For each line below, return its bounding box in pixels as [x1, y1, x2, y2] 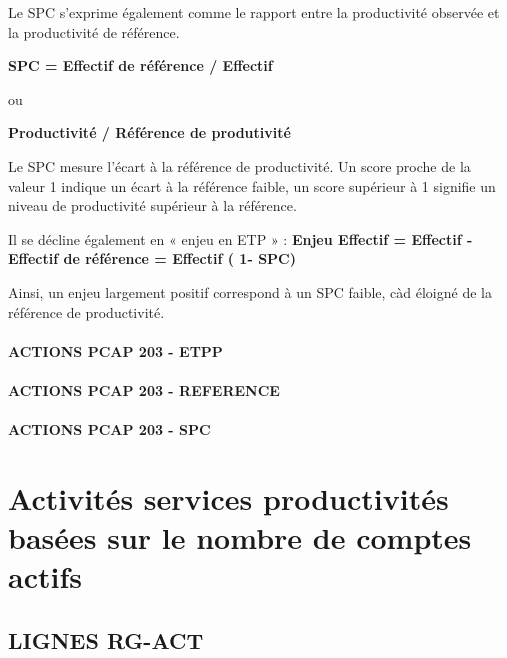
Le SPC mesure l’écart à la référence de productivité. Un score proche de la [8, 155, 471, 176]
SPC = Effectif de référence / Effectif [8, 55, 273, 76]
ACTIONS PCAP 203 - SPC [8, 419, 211, 440]
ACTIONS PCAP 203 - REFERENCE [8, 379, 280, 400]
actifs [8, 556, 82, 597]
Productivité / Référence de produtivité [8, 122, 291, 143]
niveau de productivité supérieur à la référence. [8, 195, 297, 216]
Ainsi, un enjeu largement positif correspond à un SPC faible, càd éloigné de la [8, 281, 492, 302]
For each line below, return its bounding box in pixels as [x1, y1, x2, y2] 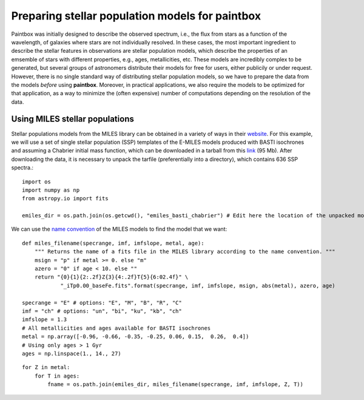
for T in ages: [34, 372, 80, 379]
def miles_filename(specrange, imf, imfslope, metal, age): [22, 240, 204, 246]
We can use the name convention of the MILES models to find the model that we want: [11, 225, 227, 233]
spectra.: [11, 164, 33, 171]
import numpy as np [22, 186, 80, 194]
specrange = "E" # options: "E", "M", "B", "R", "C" [22, 299, 182, 306]
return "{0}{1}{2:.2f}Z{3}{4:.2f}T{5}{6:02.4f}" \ [34, 274, 189, 280]
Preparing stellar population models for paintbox [11, 9, 261, 22]
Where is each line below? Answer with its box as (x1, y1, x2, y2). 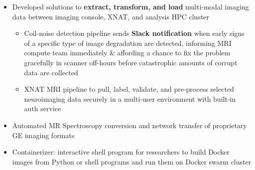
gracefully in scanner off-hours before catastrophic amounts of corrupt (24, 57, 238, 67)
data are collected (24, 67, 78, 77)
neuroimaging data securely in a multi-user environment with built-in (24, 93, 236, 104)
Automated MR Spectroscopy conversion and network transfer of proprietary (12, 120, 247, 130)
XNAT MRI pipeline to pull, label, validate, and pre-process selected (24, 84, 234, 94)
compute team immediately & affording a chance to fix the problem (24, 47, 231, 58)
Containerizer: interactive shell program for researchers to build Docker (12, 147, 230, 157)
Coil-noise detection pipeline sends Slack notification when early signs (24, 28, 245, 38)
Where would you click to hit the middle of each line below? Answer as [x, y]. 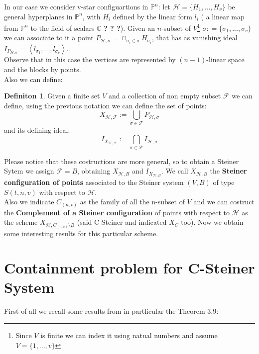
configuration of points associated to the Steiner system [94, 182]
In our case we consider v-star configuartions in [76, 6]
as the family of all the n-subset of [132, 202]
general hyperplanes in [38, 16]
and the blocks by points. [43, 69]
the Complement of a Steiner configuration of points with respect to [117, 212]
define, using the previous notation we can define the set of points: [105, 105]
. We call [175, 171]

▶ _Problem to solve_:
Copy the listing above exactly, minus the pictures.

▶ _Result for this task_:
For each line below, return its bounding box in pixels as [x1, y1, x2, y2] 
Le SPC mesure l’écart à la référence de productivité. Un score proche de la [8, 155, 471, 176]
SPC = Effectif de référence / Effectif [8, 55, 273, 76]
ACTIONS PCAP 203 - SPC [8, 419, 211, 440]
ACTIONS PCAP 203 - REFERENCE [8, 379, 280, 400]
actifs [8, 556, 82, 597]
Productivité / Référence de produtivité [8, 122, 291, 143]
niveau de productivité supérieur à la référence. [8, 195, 297, 216]
Ainsi, un enjeu largement positif correspond à un SPC faible, càd éloigné de la [8, 281, 492, 302]
For each line below, return its bounding box in pixels as [x1, y1, x2, y2] 
for T in ages: [34, 372, 80, 379]
def miles_filename(specrange, imf, imfslope, metal, age): [22, 240, 204, 246]
We can use the name convention of the MILES models to find the model that we want: [11, 225, 227, 233]
spectra.: [11, 164, 33, 171]
import numpy as np [22, 186, 80, 194]
specrange = "E" # options: "E", "M", "B", "R", "C" [22, 299, 182, 306]
return "{0}{1}{2:.2f}Z{3}{4:.2f}T{5}{6:02.4f}" \ [34, 274, 189, 280]
Preparing stellar population models for paintbox [11, 9, 261, 22]
Where is each line below? Answer with its box as (x1, y1, x2, y2). 
gracefully in scanner off-hours before catastrophic amounts of corrupt (24, 57, 238, 67)
data are collected (24, 67, 78, 77)
neuroimaging data securely in a multi-user environment with built-in (24, 93, 236, 104)
Automated MR Spectroscopy conversion and network transfer of proprietary (12, 120, 247, 130)
XNAT MRI pipeline to pull, label, validate, and pre-process selected (24, 84, 234, 94)
compute team immediately & affording a chance to fix the problem (24, 47, 231, 58)
Containerizer: interactive shell program for researchers to build Docker (12, 147, 230, 157)
Coil-noise detection pipeline sends Slack notification when early signs (24, 28, 245, 38)
Where would you click to hit the middle of each line below? Answer as [x, y]. 
configuration of points associated to the Steiner system [94, 182]
In our case we consider v-star configuartions in [76, 6]
as the family of all the n-subset of [132, 202]
general hyperplanes in [38, 16]
and the blocks by points. [43, 69]
the Complement of a Steiner configuration of points with respect to [117, 212]
define, using the previous notation we can define the set of points: [105, 105]
. We call [175, 171]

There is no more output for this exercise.